Note 5 - Gain on disposal
FOR THE PERIOD ENDED DECEMBER 31, (IN THOUSANDS OF USD) 2025 2024
Gain on sale of shares of Export LNG 0 78,000
Gain on sale of shares of Bexco NV 0 20,589
Gain on sale of vessels 5,451 3,991
Other 2,001 37
Gain on disposal 7,451 102,617
EXMAR realized in 2024 substantial income resulting from sales of shares:
 During 2022, EXMAR sold 100% of the shares of Export LNG Ltd, the owner of the floating liquefaction unit
 
TANGO FLNG, to ENI. The sales agreement contained a price adjustment clause between plus USD 44.0
million and minus USD 78.0 million, depending on the actual performance of the TANGO FLNG during
the first six operational months on site. After successful performance testing in the fourth quarter of 2024,
the liability of USD 78 million has been released.
 As a result of the sale of the 100% shares of Bexco on May 21, 2024, EXMAR realized a non-recurring gain of
 
USD 20.6 million.
In 2025 EXMAR delivered three vessels, Debbie, Helane and Anne, to its new owners.
The other gains on disposals realized in 2025 mainly relate to historic currency translation reserves, that were
recycled into the income statement, following the disposal of its shares Springmarine Nigeria Ltd.

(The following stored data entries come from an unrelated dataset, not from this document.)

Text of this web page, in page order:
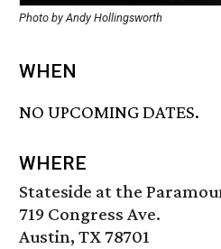
Photo by Andy Hollingsworth
WHEN
NO UPCOMING DATES.
WHERE
Stateside at the
719 Congress Ave.
Austin, TX 78701
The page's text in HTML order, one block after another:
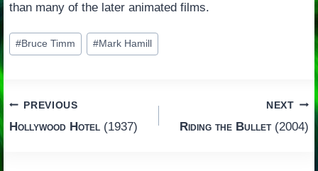
than many of the later animated films.
Post
Tags:
#Bruce Timm #Mark Hamill
Post
navigation
PREVIOUS
Hollywood Hotel(1937)
NEXT
Riding the Bullet(2004)
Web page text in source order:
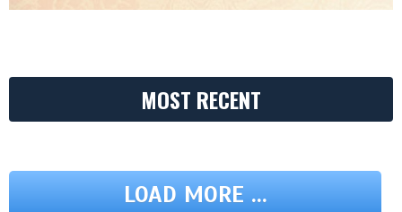
MOST RECENT
LOAD MORE ...
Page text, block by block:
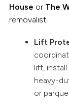
House or The
removalist.
Lift
lift,
heavy-
or
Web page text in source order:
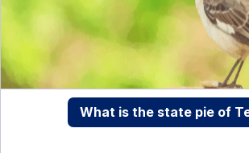
What is the state pie of
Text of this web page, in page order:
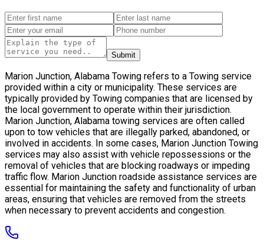
Submit
Marion Junction, Alabama Towing refers to a Towing service
provided within a city or municipality. These services are
typically provided by Towing companies that are licensed by
the local government to operate within their jurisdiction.
Marion Junction, Alabama towing services are often called
upon to tow vehicles that are illegally parked, abandoned, or
involved in accidents. In some cases, Marion Junction Towing
services may also assist with vehicle repossessions or the
removal of vehicles that are blocking roadways or impeding
traffic flow. Marion Junction roadside assistance services are
essential for maintaining the safety and functionality of urban
areas, ensuring that vehicles are removed from the streets
when necessary to prevent accidents and congestion.

Note 6 - Vessel and engineering project expenses
FOR THE PERIOD ENDED DECEMBER 31, (IN THOUSANDS OF USD) 2025 2024
Vessel expenses crew -36,043 -39,472
Vessel expenses maintenance -32,260 -96,262
Vessel expenses insurance -1,715 -1,928
Vessel expenses other -661 1,193
Project expenses subcontracting & outsourcing services -16,137 -15,741
Project expenses withholding tax customer projects -4,224 -11,061
Vessel and engineering project expenses -91,040 -163,271
Vessel expenses are expenses made to operate a vessel and include primarily crew, maintenance, insurance and
other related expenses. Vessel expenses exclude depreciations.
Engineering project expenses include the expenses incurred to serve customer contracts and include
primarily fees from subcontractors, fees for consultants employed on project and withholding taxes on foreign
operations.
Vessel and engineering project expenses exclude personnel expenses of onshore personnel.
The decrease in the vessel and engineering project expenses in 2025 compared to 2024 is mainly the result of
the lower expenses in relation to the engineering, procurement and conversion contracts for the TANGO FLNG
and EXCALIBUR FSU with completion of conversion works early 2024 and lower number of pressurized vessels.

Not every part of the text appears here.